Des classes à horaires aménagés
Pour le second axe, « le plan « Filles et Maths » a pour objectif que 30 000 filles de plus en 2030 choisissent l’enseignement de spécialité de mathématiques en classe de première et le conservent en terminale, soit 5 000 filles de plus par an à compter de la rentrée 2025 ».
La ministre veut des « classes à horaires aménagés en 4e et en 3e en mathématiques et en sciences », avec au moins 50 % de filles. Des expérimentations seront lancées dans plusieurs académies avec une dizaine de classes, avec l’objectif de passer à une classe par département à la rentrée 2026. Mais qu’en est-il alors de la répartition des filles restantes dans les autres classes ? Ce n’est pas précisé.

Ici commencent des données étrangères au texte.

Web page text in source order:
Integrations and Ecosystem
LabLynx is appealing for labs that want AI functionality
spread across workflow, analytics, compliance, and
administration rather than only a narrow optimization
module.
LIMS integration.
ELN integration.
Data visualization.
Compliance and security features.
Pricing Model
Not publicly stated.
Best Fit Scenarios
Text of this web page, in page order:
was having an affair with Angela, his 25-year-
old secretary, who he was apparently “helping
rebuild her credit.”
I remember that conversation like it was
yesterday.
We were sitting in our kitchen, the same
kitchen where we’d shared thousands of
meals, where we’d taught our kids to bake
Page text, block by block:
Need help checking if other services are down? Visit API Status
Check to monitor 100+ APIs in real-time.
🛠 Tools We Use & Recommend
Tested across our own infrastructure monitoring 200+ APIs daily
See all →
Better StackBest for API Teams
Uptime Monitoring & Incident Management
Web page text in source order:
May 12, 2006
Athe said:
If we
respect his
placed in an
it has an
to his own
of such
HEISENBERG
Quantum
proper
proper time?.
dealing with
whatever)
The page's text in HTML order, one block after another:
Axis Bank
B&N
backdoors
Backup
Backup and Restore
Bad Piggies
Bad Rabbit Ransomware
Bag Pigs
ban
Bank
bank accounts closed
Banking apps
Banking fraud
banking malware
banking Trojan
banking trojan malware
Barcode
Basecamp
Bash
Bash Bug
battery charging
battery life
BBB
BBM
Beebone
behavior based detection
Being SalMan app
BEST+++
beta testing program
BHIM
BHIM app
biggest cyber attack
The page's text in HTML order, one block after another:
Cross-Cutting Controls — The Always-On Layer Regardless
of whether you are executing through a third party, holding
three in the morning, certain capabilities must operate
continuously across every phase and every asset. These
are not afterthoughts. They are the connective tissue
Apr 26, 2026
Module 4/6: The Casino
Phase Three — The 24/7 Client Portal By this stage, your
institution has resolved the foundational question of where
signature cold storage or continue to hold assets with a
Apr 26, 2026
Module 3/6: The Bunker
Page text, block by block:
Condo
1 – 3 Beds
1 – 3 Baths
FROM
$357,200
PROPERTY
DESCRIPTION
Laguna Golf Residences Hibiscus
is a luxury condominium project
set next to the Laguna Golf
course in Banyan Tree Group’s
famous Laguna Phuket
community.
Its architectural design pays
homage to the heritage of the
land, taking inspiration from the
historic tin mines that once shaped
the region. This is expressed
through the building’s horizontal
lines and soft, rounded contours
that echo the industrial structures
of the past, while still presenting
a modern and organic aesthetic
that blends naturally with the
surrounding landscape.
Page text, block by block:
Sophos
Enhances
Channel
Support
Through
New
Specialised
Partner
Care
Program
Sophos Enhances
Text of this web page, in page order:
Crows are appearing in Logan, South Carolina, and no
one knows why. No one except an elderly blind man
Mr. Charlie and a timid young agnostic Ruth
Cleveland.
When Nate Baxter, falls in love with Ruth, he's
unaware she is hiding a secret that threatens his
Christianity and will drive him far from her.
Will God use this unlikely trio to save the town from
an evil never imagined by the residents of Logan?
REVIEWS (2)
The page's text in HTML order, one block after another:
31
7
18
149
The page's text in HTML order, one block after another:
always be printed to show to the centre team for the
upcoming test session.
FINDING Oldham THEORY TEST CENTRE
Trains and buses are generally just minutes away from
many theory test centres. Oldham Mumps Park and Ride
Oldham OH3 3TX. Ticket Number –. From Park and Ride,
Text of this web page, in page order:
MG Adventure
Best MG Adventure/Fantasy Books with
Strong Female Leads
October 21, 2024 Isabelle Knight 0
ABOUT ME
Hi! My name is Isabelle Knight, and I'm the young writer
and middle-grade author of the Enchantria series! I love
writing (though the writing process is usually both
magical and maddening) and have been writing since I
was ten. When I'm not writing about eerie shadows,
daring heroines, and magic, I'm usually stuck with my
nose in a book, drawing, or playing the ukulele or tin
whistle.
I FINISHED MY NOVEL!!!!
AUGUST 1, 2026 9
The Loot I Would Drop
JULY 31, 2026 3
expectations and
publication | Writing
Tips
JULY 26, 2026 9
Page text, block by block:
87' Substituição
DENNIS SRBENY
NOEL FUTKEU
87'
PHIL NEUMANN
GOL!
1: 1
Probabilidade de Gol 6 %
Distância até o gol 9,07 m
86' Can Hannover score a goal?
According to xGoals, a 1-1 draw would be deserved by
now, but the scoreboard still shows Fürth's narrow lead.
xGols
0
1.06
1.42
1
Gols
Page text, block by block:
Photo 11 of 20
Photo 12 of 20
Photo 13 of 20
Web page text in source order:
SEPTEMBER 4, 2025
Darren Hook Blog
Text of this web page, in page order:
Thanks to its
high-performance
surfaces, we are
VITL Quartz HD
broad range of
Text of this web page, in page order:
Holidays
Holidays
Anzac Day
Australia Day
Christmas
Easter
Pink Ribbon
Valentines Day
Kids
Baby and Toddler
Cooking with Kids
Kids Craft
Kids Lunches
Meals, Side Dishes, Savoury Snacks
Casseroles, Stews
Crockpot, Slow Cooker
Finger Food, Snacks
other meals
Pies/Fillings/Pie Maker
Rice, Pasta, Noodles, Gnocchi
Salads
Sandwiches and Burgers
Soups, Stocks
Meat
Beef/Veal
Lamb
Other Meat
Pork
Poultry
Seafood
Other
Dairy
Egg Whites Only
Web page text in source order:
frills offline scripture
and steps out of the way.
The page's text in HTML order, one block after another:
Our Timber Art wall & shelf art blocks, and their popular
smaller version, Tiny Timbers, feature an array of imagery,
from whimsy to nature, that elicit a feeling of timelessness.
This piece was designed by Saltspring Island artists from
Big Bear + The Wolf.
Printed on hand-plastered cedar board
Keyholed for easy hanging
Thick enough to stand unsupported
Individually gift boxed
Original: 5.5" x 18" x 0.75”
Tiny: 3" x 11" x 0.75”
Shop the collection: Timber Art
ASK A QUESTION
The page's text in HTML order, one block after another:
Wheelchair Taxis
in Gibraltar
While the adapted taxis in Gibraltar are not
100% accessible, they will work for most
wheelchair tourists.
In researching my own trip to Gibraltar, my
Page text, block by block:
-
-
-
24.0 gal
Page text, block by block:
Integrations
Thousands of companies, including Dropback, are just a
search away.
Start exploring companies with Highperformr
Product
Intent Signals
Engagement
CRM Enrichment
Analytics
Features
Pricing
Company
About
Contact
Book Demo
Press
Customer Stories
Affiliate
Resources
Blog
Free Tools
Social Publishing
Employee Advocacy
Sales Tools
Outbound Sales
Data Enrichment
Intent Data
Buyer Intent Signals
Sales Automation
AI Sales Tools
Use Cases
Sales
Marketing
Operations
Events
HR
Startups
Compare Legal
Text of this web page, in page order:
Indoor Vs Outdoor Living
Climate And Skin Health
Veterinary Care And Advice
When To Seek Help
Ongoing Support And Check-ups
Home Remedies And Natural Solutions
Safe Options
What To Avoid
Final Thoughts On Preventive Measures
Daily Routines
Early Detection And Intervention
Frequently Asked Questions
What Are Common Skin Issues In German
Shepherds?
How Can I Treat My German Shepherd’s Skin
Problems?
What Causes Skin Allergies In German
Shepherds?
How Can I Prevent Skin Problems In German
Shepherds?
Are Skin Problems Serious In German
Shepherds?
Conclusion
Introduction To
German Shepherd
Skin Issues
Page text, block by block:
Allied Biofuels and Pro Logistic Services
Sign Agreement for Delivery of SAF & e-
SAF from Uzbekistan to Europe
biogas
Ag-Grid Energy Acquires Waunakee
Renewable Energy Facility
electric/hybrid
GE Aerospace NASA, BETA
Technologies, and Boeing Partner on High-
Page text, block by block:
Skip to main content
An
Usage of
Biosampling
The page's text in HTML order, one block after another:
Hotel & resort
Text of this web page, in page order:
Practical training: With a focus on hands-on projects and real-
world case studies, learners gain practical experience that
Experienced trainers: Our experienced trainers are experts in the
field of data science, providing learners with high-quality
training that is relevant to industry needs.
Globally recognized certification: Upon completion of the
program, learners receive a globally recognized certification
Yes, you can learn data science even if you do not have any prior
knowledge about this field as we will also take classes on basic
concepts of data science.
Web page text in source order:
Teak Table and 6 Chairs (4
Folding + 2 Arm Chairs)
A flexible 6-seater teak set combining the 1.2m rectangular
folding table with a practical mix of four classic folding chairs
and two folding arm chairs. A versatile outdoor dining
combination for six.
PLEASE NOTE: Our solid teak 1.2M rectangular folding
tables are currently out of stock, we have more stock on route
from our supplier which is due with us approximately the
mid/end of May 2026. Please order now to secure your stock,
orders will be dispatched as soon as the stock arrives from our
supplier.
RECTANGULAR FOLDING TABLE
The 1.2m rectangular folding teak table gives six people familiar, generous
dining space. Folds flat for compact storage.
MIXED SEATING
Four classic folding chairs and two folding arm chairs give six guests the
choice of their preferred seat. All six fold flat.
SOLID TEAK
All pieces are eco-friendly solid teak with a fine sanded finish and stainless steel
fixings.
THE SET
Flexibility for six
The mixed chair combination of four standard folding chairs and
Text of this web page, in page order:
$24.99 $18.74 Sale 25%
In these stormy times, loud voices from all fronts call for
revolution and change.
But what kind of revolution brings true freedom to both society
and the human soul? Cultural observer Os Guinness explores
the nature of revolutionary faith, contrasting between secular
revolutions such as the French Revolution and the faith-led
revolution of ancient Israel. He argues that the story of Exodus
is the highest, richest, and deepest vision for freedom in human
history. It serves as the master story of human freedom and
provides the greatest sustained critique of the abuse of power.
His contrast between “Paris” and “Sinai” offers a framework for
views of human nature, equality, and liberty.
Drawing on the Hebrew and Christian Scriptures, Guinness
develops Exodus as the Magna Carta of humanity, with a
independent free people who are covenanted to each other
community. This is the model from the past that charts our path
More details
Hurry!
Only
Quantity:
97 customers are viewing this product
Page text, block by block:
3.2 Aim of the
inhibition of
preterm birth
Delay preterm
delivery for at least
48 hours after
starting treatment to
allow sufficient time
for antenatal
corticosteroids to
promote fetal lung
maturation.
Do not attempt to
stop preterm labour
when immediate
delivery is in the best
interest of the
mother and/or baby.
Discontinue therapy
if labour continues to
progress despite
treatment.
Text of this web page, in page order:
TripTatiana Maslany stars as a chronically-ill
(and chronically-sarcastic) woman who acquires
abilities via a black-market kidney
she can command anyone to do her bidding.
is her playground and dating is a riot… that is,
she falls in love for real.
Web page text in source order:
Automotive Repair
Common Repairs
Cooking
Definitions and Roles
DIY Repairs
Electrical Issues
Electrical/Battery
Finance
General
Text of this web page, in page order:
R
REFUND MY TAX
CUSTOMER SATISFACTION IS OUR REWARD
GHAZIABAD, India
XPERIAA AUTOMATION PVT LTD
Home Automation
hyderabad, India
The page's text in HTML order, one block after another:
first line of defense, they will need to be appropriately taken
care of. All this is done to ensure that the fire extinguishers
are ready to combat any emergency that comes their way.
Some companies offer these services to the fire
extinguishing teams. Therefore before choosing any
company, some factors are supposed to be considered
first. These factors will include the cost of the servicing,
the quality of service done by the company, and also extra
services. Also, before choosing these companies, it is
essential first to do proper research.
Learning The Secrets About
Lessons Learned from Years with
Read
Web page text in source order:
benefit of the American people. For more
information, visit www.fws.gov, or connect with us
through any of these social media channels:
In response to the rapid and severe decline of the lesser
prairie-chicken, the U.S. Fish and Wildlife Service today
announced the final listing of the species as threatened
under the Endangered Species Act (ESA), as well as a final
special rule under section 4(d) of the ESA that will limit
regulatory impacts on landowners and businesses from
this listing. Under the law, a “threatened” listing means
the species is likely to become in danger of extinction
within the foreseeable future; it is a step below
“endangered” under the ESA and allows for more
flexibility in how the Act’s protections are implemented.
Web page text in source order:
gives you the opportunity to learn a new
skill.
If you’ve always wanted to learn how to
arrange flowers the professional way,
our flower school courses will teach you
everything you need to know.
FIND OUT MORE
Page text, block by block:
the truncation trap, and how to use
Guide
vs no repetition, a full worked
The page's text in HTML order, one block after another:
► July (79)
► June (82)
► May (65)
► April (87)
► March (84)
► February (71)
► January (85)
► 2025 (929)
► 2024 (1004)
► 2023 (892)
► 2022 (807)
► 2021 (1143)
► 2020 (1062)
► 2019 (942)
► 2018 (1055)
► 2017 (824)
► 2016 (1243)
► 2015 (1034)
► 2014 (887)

Pour les études supérieures, « en 2030, chaque classe préparatoire scientifique devra compter au moins 30 % de filles dans son effectif, et pas moins de 20 % de filles dès la rentrée 2026 ». Ces écoles devront en plus proposer une « représentation équilibrée entre les femmes et les hommes professeurs en classe préparatoire scientifique ».
Des rôles modèles pour « améliorer les performances des filles en math »…
Enfin pour le troisième point, la ministre veut mettre « en place des rencontres systématiques avec des rôles modèles de la 3e à la terminale ».
Assez peu de détails sont donnés, si ce n’est que cela passera par « un réseau d’associations, d’étudiants ou de branches professionnelles » pour que des femmes, « rôles modèles, puissent présenter leur parcours à des jeunes filles ».
Un « programme d’éducation à l’orientation » sera présenté par Élisabeth Borne à la fin du mois. Des académies volontaires pourront se lancer à la rentrée 2025, puis une généralisation est prévue en 2026.
Les rôles modèles sont des femmes ou jeunes filles qui ont réussi en maths, comme nous l’expliquait Magali Ochs, à l’occasion d’une présentation intitulée « Comment l’IA peut être utilisée pour lutter contre les inégalités, pour plus d’inclusion et en particulier pour lutter contre les inégalités femmes-hommes ».
… qui peuvent aussi passer par des personnages virtuels
C’est la théorie, mais en pratique, « c’est assez difficile d’avoir des rôles modèles à disposition dans les classes à présenter aux jeunes filles. Donc, on a créé des personnages virtuels qui pourraient représenter des rôles modèles et, de fait, de pouvoir réduire cette menace de stéréotypes et donc d’améliorer les performances des filles en maths », ajoutait la chercheuse.
Elle affirmait que cela marchait : « On a pu montrer que ces personnages virtuels étaient réellement perçus comme des modèles et l’expérimentation à grande échelle faite auprès de neuf collèges (soit au final 326 élèves), a montré qu’effectivement ces rôles modèles féminins permettaient d’améliorer les performances des filles en math ».